The BCO-DMO database includes data from IMBER endorsed projects lead by US funded investigators. There is no dedicated US IMBER project or data management office. Those functions are provided by US-OCB and BCO-DMO respectively.
The information in this program description pertains to the Internationally coordinated IMBER research program. The projects contributing data to the BCO-DMO database are those funded by US NSF only. The full IMBER data catalog is hosted at the Global Change Master Directory (GCMD).
IMBER Data Portal: The IMBER project has chosen to create a metadata portal hosted by the NASA's Global Change Master Directory (GCMD). The GCMD IMBER data catalog provides an overview of all IMBER endorsed and related projects and links to datasets, and can be found at URL http://gcmd.nasa.gov/portals/imber/.
IMBER research will seek to identify the mechanisms by which marine life influences marine biogeochemical cycles, and how these, in turn, influence marine ecosystems. Central to the IMBER goal is the development of a predictive understanding of how marine biogeochemical cycles and ecosystems respond to complex forcings, such as large-scale climatic variations, changing physical dynamics, carbon cycle chemistry and nutrient fluxes, and the impacts of marine harvesting. Changes in marine biogeochemical cycles and ecosystems due to global change will also have consequences for the broader Earth System. An even greater challenge will be drawing together the natural and social science communities to study some of the key impacts and feedbacks between the marine and human systems.
To address the IMBER goal, four scientific themes, each including several issues, have been identified for the IMBER project: Theme 1 - Interactions between Biogeochemical Cycles and Marine Food Webs; Theme 2 - Sensitivity to Global Change: How will key marine biogeochemical cycles, ecosystems and their interactions, respond to global change?; Theme 3 - Feedback to the Earth System: What are the roles of the ocean biogeochemistry and ecosystems in regulating climate?; and Theme 4 - Responses of Society: What are the relationships between marine biogeochemical cycles, ecosystems, and the human system?
The Ocean Carbon and Biogeochemistry (OCB) program focuses on the ocean's role as a component of the global Earth system, bringing together research in geochemistry, ocean physics, and ecology that inform on and advance our understanding of ocean biogeochemistry.

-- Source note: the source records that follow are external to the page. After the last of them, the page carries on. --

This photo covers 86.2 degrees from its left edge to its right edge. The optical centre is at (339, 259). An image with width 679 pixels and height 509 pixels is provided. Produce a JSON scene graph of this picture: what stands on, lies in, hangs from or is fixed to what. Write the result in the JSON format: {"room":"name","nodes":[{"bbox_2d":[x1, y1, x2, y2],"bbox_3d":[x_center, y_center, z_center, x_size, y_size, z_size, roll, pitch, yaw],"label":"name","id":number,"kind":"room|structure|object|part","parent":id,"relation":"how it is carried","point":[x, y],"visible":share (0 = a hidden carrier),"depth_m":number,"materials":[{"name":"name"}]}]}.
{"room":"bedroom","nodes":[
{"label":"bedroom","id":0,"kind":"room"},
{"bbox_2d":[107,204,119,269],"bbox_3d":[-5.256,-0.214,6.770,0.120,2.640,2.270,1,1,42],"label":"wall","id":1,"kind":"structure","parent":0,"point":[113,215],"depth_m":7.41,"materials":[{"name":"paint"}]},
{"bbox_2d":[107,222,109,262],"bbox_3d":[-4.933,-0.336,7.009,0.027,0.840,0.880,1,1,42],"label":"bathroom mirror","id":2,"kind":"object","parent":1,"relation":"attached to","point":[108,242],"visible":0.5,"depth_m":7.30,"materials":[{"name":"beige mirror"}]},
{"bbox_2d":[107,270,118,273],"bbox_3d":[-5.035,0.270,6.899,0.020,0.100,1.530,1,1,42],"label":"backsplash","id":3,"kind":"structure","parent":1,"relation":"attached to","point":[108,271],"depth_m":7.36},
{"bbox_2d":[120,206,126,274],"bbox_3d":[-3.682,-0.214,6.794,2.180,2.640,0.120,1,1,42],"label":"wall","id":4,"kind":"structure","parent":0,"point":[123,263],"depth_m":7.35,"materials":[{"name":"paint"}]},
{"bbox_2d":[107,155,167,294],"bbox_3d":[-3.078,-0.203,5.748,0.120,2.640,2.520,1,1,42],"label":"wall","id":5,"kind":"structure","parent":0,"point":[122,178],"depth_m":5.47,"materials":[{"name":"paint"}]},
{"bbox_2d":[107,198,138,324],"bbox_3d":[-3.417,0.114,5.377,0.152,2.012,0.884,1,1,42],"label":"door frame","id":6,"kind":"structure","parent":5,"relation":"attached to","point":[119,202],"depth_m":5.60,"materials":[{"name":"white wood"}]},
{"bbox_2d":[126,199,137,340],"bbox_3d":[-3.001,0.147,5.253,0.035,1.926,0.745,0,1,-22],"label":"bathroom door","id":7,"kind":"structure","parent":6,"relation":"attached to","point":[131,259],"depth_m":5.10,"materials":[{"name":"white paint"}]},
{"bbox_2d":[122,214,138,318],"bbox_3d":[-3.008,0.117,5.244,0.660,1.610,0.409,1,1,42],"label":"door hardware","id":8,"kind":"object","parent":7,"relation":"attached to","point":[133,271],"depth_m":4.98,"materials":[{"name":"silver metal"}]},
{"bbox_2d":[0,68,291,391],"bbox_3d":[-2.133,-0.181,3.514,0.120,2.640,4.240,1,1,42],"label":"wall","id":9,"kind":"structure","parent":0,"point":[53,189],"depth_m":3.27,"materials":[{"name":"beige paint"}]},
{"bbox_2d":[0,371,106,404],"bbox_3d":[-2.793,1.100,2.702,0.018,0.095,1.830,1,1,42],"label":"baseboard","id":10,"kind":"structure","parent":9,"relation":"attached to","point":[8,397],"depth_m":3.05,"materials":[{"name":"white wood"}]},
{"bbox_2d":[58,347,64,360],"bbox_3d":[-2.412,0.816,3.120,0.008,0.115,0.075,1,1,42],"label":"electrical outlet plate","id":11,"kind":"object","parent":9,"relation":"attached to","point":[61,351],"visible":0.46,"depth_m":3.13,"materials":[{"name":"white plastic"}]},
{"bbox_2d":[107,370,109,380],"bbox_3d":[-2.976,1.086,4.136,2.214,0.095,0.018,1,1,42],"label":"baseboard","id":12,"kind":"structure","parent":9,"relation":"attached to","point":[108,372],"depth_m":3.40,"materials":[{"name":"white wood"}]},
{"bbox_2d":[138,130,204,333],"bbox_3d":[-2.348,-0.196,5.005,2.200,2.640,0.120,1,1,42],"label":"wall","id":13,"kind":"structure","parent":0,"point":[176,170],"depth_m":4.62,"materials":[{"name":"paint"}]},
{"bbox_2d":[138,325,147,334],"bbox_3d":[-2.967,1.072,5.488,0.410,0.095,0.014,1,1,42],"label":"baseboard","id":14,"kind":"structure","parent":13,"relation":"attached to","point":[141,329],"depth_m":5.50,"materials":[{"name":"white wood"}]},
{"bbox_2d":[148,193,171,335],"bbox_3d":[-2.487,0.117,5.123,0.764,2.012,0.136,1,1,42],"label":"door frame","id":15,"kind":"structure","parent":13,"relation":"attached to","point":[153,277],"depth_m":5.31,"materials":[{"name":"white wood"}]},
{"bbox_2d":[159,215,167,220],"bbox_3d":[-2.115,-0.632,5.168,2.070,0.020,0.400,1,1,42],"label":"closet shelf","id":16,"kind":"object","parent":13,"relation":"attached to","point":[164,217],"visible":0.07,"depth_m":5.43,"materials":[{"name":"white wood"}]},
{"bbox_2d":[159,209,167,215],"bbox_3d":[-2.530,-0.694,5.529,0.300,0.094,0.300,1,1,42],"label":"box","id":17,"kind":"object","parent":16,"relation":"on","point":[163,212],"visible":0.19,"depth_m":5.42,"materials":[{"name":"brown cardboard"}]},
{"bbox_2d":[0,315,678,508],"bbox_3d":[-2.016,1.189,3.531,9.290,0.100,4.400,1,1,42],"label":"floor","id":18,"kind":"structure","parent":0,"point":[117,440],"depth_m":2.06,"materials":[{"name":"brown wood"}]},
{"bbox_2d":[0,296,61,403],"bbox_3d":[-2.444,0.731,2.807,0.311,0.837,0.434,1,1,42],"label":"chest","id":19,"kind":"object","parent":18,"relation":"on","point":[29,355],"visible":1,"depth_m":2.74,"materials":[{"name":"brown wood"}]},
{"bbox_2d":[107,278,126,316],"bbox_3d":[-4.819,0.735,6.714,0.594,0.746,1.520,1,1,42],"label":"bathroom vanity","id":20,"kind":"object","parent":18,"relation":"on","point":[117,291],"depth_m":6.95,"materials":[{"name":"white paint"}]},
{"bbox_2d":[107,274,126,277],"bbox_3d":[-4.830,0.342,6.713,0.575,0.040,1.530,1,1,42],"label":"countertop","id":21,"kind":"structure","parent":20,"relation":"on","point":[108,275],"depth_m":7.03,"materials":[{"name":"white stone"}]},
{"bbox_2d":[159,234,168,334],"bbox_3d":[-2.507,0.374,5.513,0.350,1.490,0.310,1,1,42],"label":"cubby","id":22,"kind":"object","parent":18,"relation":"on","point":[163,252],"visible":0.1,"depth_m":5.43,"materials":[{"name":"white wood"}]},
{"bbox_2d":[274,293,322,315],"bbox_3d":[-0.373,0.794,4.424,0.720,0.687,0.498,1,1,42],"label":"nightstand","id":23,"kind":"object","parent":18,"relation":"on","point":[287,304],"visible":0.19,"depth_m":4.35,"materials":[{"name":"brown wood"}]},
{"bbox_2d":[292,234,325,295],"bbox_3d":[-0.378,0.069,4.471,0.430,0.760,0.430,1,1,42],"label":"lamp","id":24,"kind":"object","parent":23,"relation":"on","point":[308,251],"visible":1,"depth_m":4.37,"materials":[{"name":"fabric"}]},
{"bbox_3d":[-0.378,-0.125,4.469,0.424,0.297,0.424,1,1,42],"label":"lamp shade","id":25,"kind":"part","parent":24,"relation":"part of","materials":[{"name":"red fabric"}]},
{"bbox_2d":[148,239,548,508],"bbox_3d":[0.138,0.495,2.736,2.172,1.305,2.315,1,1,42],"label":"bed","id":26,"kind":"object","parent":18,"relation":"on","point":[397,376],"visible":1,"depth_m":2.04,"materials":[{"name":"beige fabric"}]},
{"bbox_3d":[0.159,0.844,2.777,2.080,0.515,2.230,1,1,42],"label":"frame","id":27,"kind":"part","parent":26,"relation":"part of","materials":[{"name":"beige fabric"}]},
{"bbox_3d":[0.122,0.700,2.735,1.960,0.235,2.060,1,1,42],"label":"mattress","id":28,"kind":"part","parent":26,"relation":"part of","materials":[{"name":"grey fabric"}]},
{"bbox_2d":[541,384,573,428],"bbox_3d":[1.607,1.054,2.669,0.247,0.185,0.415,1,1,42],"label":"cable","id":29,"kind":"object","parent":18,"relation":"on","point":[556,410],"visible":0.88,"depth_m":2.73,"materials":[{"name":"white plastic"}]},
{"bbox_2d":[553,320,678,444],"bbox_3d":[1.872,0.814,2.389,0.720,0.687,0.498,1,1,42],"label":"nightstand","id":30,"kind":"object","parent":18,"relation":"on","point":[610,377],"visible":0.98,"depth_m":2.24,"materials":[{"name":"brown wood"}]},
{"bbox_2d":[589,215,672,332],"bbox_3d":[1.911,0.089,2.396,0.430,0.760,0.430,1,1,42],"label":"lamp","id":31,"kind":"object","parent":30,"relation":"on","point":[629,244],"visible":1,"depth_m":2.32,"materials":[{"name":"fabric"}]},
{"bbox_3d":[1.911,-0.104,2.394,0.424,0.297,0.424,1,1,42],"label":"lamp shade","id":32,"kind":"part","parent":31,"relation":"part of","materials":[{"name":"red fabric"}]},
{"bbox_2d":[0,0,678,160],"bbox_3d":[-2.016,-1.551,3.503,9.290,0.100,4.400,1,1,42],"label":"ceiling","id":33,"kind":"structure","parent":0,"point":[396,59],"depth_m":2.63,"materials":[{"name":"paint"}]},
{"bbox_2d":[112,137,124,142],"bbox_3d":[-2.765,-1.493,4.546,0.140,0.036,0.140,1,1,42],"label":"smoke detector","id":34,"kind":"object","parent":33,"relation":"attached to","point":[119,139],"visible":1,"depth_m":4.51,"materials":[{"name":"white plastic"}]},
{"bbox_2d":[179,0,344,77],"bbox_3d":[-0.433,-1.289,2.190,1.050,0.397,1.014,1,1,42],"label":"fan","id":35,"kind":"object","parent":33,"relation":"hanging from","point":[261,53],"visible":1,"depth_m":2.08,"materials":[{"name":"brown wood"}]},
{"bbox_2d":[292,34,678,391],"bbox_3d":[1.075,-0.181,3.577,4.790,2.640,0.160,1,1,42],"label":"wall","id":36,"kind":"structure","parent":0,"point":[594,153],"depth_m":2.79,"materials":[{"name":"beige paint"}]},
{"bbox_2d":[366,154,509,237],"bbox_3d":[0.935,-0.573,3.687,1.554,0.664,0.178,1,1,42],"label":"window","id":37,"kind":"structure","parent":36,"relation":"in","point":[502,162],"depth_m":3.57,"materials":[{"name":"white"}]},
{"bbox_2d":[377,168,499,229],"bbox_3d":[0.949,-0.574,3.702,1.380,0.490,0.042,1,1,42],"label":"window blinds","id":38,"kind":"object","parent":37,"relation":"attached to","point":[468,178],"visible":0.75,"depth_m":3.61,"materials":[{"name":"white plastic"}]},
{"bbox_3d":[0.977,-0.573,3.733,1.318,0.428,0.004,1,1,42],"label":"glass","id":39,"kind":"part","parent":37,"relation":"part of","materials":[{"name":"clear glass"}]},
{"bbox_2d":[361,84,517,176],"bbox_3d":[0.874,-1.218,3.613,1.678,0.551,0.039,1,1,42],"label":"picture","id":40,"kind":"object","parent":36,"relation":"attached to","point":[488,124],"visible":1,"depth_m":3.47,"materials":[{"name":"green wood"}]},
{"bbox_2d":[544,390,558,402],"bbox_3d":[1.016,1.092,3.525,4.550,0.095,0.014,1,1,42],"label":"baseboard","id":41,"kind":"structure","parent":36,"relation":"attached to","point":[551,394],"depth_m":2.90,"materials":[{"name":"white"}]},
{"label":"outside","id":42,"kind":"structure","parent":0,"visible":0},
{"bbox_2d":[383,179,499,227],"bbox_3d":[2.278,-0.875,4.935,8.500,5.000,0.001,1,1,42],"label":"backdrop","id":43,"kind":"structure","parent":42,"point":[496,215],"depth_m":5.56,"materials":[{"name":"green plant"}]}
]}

The overall program goals are to promote, plan, and coordinate collaborative, multidisciplinary research opportunities within the U.S. research community and with international partners. Important OCB-related activities currently include: the Ocean Carbon and Climate Change (OCCC) and the North American Carbon Program (NACP); U.S. contributions to IMBER, SOLAS, CARBOOCEAN; and numerous U.S. single-investigator and medium-size research projects funded by U.S. federal agencies including NASA, NOAA, and NSF.
The scientific mission of OCB is to study the evolving role of the ocean in the global carbon cycle, in the face of environmental variability and change through studies of marine biogeochemical cycles and associated ecosystems.
The overarching OCB science themes include improved understanding and prediction of: 1) oceanic uptake and release of atmospheric CO2 and other greenhouse gases and 2) environmental sensitivities of biogeochemical cycles, marine ecosystems, and interactions between the two.
The OCB Research Priorities (updated January 2012) include: ocean acidification; terrestrial/coastal carbon fluxes and exchanges; climate sensitivities of and change in ecosystem structure and associated impacts on biogeochemical cycles; mesopelagic ecological and biogeochemical interactions; benthic-pelagic feedbacks on biogeochemical cycles; ocean carbon uptake and storage; and expanding low-oxygen conditions in the coastal and open oceans.